EXERCISE DIRECTIONS ::
Starting at the first line of the data, print every line up to and including the one with "changed in 37.21-37.40", but no pictures.

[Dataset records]

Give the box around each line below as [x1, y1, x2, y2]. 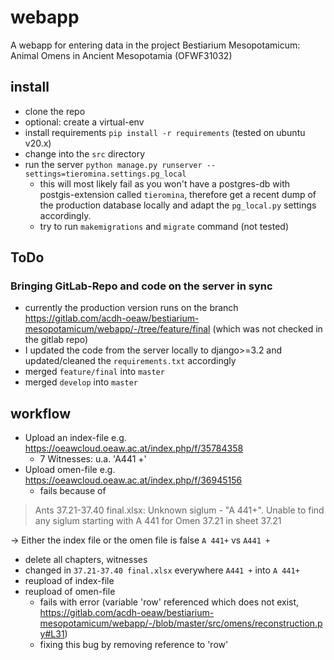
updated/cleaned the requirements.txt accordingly [24, 355, 237, 367]
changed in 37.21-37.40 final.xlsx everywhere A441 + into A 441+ [24, 564, 300, 576]
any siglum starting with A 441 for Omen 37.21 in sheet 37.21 [34, 515, 282, 527]
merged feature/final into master [24, 366, 165, 378]
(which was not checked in [212, 323, 323, 335]
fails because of [39, 485, 107, 497]
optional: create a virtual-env [24, 116, 145, 128]
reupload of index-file [24, 575, 115, 587]
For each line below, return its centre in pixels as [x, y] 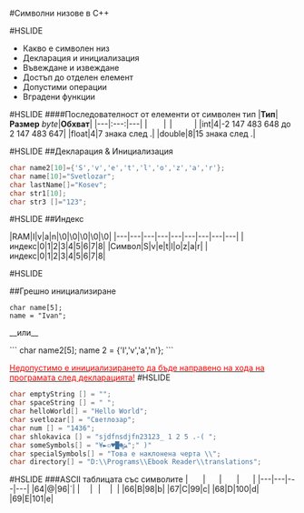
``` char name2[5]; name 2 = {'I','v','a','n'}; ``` [92, 350]
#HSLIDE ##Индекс [47, 219]
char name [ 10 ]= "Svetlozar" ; [63, 176]
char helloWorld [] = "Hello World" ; [78, 412]
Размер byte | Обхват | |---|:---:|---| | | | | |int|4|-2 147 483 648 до [150, 124]
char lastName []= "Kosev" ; [58, 185]
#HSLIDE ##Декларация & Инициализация [92, 151]
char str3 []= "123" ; [49, 202]
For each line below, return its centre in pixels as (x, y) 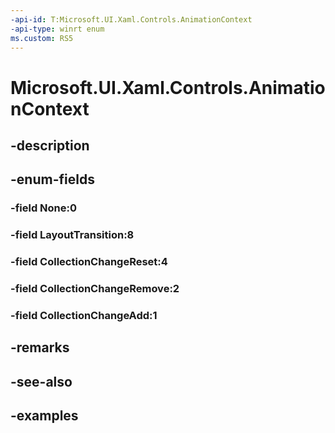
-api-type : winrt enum (57, 29)
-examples (44, 416)
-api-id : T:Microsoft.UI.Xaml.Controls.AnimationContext (131, 19)
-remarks (40, 347)
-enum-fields (52, 179)
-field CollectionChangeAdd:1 (84, 315)
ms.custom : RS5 (42, 38)
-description (50, 145)
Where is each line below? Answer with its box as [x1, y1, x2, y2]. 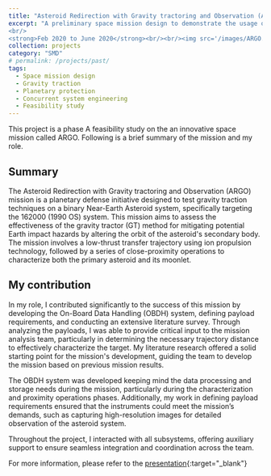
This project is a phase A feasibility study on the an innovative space [8, 124, 236, 134]
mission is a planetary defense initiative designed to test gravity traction [8, 195, 248, 204]
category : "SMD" [8, 49, 63, 57]
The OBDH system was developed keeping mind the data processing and [8, 375, 252, 385]
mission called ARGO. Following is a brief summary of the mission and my [8, 133, 252, 142]
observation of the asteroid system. [8, 418, 127, 428]
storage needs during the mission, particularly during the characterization [8, 384, 254, 394]
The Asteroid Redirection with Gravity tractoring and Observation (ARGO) [8, 186, 252, 196]
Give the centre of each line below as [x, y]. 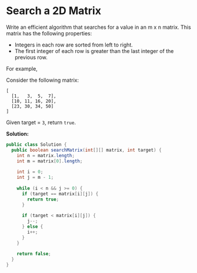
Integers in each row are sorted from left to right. [74, 45]
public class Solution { [36, 144]
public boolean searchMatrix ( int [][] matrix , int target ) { [86, 150]
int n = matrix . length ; [46, 155]
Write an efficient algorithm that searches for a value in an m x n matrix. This [98, 27]
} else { [32, 227]
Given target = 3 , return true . [41, 122]
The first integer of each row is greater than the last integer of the [94, 51]
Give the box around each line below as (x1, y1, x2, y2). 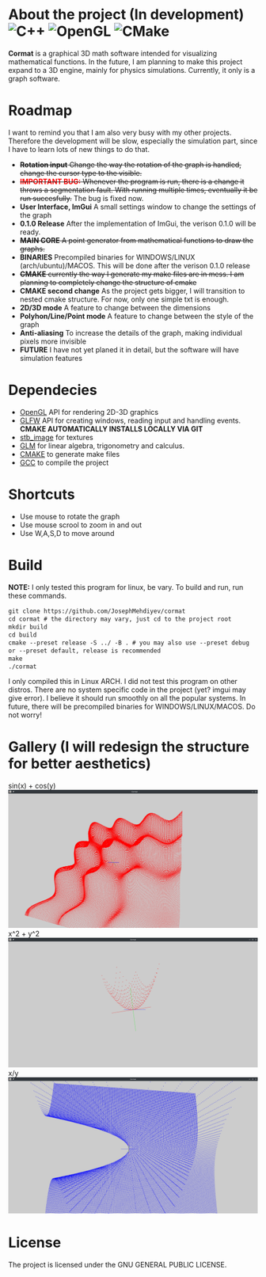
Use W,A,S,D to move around (19, 528, 115, 538)
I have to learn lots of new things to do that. (8, 144, 150, 154)
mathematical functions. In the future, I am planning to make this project (8, 57, 243, 67)
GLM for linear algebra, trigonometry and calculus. (19, 441, 184, 450)
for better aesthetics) (8, 754, 152, 773)
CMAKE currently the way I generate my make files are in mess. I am (19, 269, 245, 279)
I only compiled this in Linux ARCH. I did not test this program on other (8, 676, 237, 686)
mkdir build (8, 623, 47, 631)
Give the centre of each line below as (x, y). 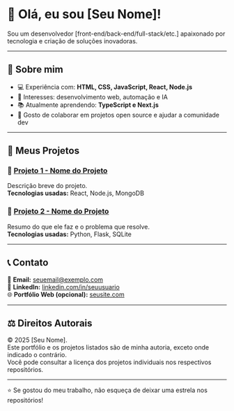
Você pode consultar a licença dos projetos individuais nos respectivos (109, 362)
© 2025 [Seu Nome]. (37, 340)
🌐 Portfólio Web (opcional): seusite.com (66, 294)
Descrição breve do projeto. (47, 186)
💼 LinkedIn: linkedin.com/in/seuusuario (63, 287)
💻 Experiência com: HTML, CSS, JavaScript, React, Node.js (105, 87)
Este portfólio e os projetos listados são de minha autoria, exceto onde (108, 347)
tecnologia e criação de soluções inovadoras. (72, 41)
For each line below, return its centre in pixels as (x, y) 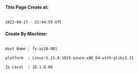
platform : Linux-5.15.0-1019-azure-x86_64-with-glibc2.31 (70, 58)
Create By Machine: (26, 33)
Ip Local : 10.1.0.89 (29, 67)
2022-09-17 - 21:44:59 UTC (33, 22)
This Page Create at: (27, 7)
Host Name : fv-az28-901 (31, 49)
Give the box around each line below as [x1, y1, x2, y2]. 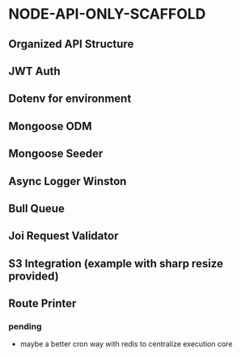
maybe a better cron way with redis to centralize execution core [19, 339, 233, 349]
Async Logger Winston [8, 174, 127, 188]
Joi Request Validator [8, 229, 119, 243]
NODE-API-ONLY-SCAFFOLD [8, 5, 206, 23]
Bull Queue [8, 201, 65, 215]
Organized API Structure [8, 37, 134, 51]
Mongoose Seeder [8, 147, 104, 161]
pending [8, 321, 42, 332]
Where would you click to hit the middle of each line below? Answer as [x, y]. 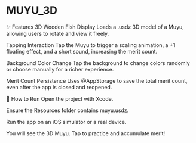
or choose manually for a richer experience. [60, 69]
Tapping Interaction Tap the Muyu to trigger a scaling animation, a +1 [91, 45]
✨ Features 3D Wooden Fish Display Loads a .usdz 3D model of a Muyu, [95, 27]
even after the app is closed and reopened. [59, 87]
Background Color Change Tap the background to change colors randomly [98, 63]
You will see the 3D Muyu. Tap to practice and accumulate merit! [86, 133]
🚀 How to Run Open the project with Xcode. [60, 98]
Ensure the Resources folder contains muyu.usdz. [68, 110]
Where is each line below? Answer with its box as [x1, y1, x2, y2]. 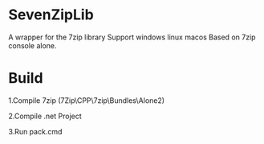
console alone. [8, 40, 58, 50]
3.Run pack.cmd [8, 126, 63, 136]
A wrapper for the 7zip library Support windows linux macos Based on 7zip [8, 32, 256, 42]
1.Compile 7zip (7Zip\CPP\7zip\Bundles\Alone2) [8, 95, 165, 105]
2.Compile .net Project [8, 111, 82, 121]
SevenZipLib [8, 6, 94, 24]
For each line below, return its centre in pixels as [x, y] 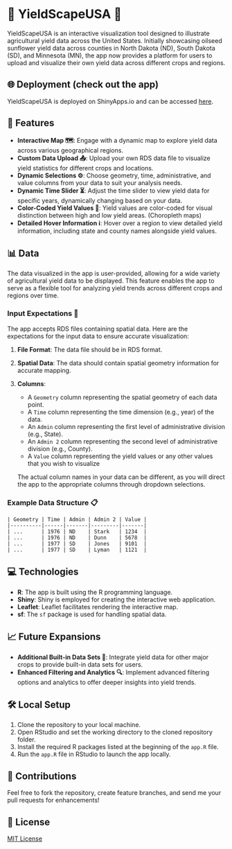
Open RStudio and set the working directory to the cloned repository [115, 732]
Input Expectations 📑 [43, 313]
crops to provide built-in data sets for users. [80, 664]
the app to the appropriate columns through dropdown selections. [111, 484]
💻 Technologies [43, 572]
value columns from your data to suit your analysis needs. [100, 182]
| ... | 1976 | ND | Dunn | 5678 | [77, 537]
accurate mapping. [44, 370]
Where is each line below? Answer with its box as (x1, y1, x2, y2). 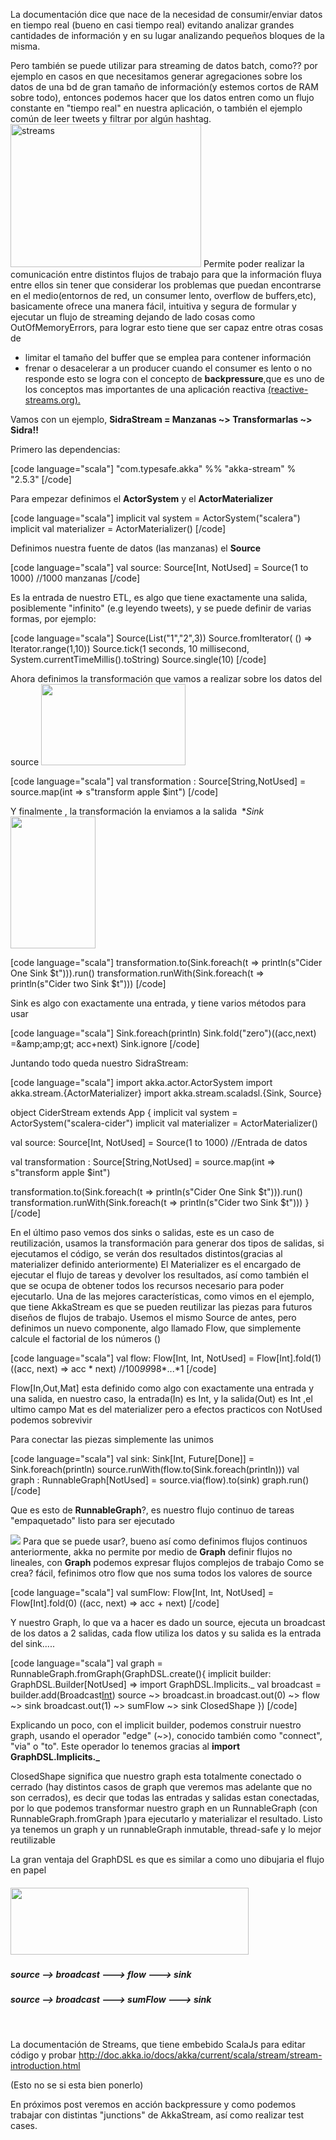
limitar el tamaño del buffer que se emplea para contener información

RESPONSE ::
Give the box around each line below as [x1, y1, x2, y2]. 
updated/cleaned the requirements.txt accordingly [24, 355, 237, 367]
changed in 37.21-37.40 final.xlsx everywhere A441 + into A 441+ [24, 564, 300, 576]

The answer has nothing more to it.